Exercise instructions:
Print the records below exactly, from the line containing "For each line" down to the line containing "What Should U.S.", both lines included, and omit every picture.

Dataset records:
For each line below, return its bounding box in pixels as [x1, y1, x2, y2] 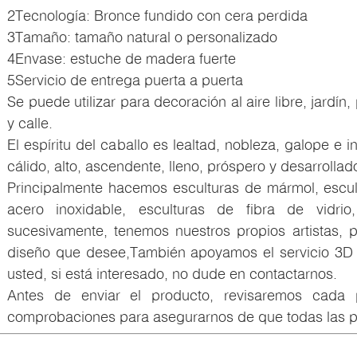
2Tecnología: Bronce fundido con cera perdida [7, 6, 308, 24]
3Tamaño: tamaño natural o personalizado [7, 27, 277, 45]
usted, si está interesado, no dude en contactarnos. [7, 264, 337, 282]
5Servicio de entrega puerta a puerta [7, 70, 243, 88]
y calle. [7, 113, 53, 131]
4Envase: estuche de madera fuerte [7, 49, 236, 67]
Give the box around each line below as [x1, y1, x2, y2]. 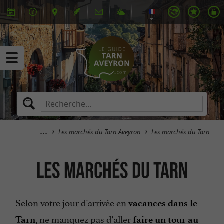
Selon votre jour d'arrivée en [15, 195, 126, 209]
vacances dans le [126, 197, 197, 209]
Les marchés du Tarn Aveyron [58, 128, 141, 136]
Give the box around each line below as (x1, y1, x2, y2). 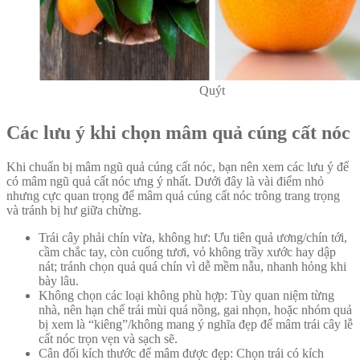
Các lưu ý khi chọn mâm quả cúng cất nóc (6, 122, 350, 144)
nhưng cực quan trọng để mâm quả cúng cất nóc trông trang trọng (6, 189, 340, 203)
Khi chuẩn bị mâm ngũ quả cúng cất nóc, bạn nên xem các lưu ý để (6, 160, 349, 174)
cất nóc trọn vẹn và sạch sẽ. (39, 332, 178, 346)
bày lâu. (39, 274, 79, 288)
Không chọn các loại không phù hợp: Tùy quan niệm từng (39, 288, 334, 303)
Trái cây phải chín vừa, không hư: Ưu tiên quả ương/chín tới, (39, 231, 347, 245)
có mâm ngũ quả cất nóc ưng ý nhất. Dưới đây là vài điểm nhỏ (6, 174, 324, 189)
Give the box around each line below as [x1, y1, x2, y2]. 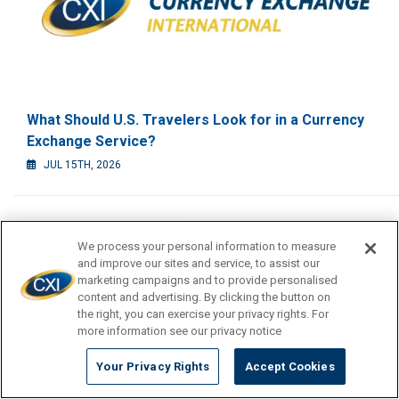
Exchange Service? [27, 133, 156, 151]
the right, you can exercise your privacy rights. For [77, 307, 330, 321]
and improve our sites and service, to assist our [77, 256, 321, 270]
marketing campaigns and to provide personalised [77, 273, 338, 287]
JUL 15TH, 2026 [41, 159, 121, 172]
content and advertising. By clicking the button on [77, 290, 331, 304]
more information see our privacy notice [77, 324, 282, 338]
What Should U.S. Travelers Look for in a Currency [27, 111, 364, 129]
---
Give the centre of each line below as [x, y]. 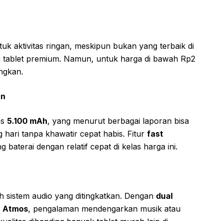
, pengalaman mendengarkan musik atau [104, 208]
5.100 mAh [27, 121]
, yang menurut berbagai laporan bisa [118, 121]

Solution for this problem:
For each line below, return its bounding box in pixels as [x1, y1, x2, y2] 
2Tecnología: Bronce fundido con cera perdida [7, 6, 308, 24]
3Tamaño: tamaño natural o personalizado [7, 27, 277, 45]
usted, si está interesado, no dude en contactarnos. [7, 264, 337, 282]
5Servicio de entrega puerta a puerta [7, 70, 243, 88]
y calle. [7, 113, 53, 131]
4Envase: estuche de madera fuerte [7, 49, 236, 67]
Give the box around each line below as [x1, y1, x2, y2]. 
Selon votre jour d'arrivée en [15, 195, 126, 209]
vacances dans le [126, 197, 197, 209]
Les marchés du Tarn Aveyron [58, 128, 141, 136]
Give the box around each line below as (x1, y1, x2, y2). 
Các lưu ý khi chọn mâm quả cúng cất nóc (6, 122, 350, 144)
nhưng cực quan trọng để mâm quả cúng cất nóc trông trang trọng (6, 189, 340, 203)
Khi chuẩn bị mâm ngũ quả cúng cất nóc, bạn nên xem các lưu ý để (6, 160, 349, 174)
cất nóc trọn vẹn và sạch sẽ. (39, 332, 178, 346)
bày lâu. (39, 274, 79, 288)
Không chọn các loại không phù hợp: Tùy quan niệm từng (39, 288, 334, 303)
Trái cây phải chín vừa, không hư: Ưu tiên quả ương/chín tới, (39, 231, 347, 245)
có mâm ngũ quả cất nóc ưng ý nhất. Dưới đây là vài điểm nhỏ (6, 174, 324, 189)
Give the box around each line below as [x1, y1, x2, y2]. 
Exchange Service? [27, 133, 156, 151]
the right, you can exercise your privacy rights. For [77, 307, 330, 321]
and improve our sites and service, to assist our [77, 256, 321, 270]
marketing campaigns and to provide personalised [77, 273, 338, 287]
JUL 15TH, 2026 [41, 159, 121, 172]
content and advertising. By clicking the button on [77, 290, 331, 304]
more information see our privacy notice [77, 324, 282, 338]
What Should U.S. Travelers Look for in a Currency [27, 111, 364, 129]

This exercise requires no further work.